Start of Supplied records

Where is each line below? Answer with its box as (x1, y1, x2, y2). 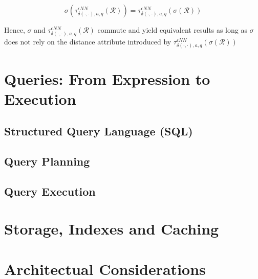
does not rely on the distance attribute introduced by (4, 36, 171, 47)
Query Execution (4, 183, 96, 199)
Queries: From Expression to (4, 68, 210, 89)
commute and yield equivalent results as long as (97, 25, 247, 35)
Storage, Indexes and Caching (4, 218, 219, 239)
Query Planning (4, 153, 90, 169)
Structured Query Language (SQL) (4, 123, 193, 139)
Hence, (4, 25, 25, 35)
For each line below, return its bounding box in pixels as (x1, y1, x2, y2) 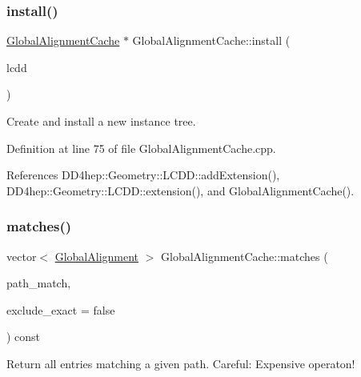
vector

End of Supplied records

Leave out every picture and copy verbatim the lines running from the line containing "does not rely" through the final line of the data.

does not rely on the distance attribute introduced by (4, 36, 171, 47)
Query Execution (4, 183, 96, 199)
Queries: From Expression to (4, 68, 210, 89)
commute and yield equivalent results as long as (97, 25, 247, 35)
Storage, Indexes and Caching (4, 218, 219, 239)
Query Planning (4, 153, 90, 169)
Structured Query Language (SQL) (4, 123, 193, 139)
Hence, (4, 25, 25, 35)
For each line below, return its bounding box in pixels as (x1, y1, x2, y2) 
vector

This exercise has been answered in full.